La festa di Capodanno trae origine dai festeggiamenti risalenti alla festa pagana in onore del dio romano Giano, nome da cui deriva quello del mese di Gennaio. Si festeggiava subito dopo i Saturnali, le feste romane per il dio Saturno, che chiudevano l'anno.
Nel Medioevo, molti Paesi dell'Europa cristiana usavano il calendario giuliano, promulgato infatti da Giulio Cesare in epoca romana, e adottarono il 25 marzo giorno dell'Annunciazione come primo giorno dell’anno.
In Spagna fino all'inizio del Seicento il cambio dell'anno era il 25 dicembre, giorno della Natività.

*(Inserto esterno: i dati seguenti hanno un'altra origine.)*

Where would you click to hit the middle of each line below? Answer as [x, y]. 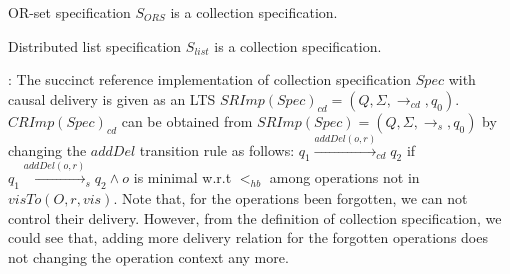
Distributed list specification [95, 45]
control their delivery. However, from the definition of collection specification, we [255, 217]
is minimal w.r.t [182, 177]
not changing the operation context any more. [148, 256]
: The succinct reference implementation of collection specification [210, 79]
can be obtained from [187, 120]
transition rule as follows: [217, 149]
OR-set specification [69, 12]
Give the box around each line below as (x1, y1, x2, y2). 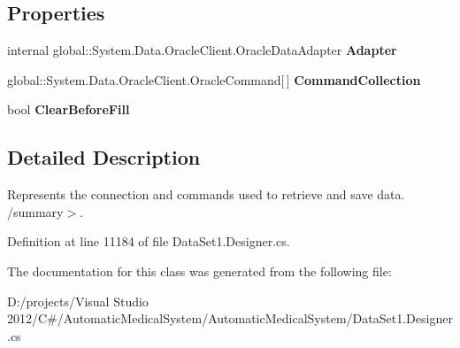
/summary (7, 202, 64, 220)
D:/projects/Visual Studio (7, 291, 149, 310)
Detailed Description (7, 143, 201, 171)
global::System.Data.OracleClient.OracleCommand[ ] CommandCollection (7, 70, 421, 89)
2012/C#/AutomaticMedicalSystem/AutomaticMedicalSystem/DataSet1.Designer (7, 309, 453, 328)
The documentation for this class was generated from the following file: (7, 261, 392, 280)
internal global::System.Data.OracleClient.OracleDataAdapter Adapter (7, 41, 397, 59)
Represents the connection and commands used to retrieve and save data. (7, 185, 405, 204)
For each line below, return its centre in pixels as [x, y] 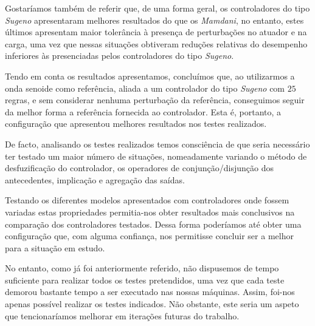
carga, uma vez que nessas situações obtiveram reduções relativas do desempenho [156, 43]
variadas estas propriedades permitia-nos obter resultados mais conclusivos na [150, 212]
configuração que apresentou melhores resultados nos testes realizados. [136, 124]
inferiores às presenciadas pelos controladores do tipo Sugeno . [119, 56]
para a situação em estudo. [55, 247]
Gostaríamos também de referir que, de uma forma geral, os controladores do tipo [157, 8]
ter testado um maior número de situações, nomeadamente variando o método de [156, 156]
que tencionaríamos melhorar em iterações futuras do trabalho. [122, 315]
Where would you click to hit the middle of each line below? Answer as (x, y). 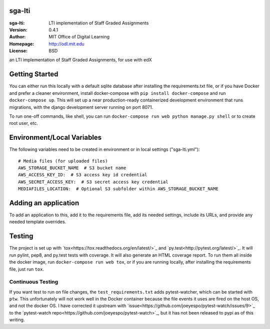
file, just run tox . (27, 269)
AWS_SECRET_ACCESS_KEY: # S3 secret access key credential (93, 182)
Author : (17, 37)
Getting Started (34, 74)
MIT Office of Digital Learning (79, 37)
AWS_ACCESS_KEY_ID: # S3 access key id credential (83, 175)
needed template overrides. (38, 222)
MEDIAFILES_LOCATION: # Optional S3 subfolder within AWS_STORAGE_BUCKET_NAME (118, 189)
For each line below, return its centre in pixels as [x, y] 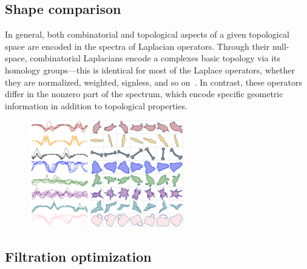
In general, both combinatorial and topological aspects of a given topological [147, 34]
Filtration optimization [78, 256]
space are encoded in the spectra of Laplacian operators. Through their [137, 46]
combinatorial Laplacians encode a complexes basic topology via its [155, 58]
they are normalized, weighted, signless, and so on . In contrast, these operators [153, 82]
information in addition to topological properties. [96, 105]
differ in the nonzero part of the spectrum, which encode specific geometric [144, 94]
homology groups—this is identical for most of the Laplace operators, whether [150, 70]

In Italia in città come Venezia si celebrava il 1° marzo, in Toscana il 25 marzo, mentre al Sud Italia e nelle Isole l’inizio dell’anno cadeva il 1° settembre.
In Francia con l'Editto di Roussillon del 1564, fu deciso di considerare il 1º gennaio come primo giorno dell'anno.
Nel 1582 la Chiesa cattolica introdusse il calendario gregoriano che ripristinò il primo gennaio come giorno di Capodanno.
Le diverse date in cui si festeggiava il Capodanno nei paesi europei vennero poi fatte coincidere da papa Innocenzo XII tutte nel 1 gennaio a partire dall'anno 1691. Questa data per il festeggiamento fu gradualmente adottata in tutta Europa: per esempio la Scozia nel 1660, la Germania e la Danimarca intorno al 1700, l’Inghilterra nel 1752 e ultima la Russia nel 1918.
Non tutti sanno che in Italia poi, durante il regime fascista, il Capodanno venne spostato al 28 ottobre - anniversario della marcia su Roma - per poi ritornare al consueto 1 gennaio dopo la caduta della Repubblica Sociale Italiana.
Il Capodanno è una festa pagana e un giorno simbolo deciso dagli uomini mentre la natura segue il calendario delle stagioni ma ogni occasione è motivo di festa per cui ben venga il Capodanno!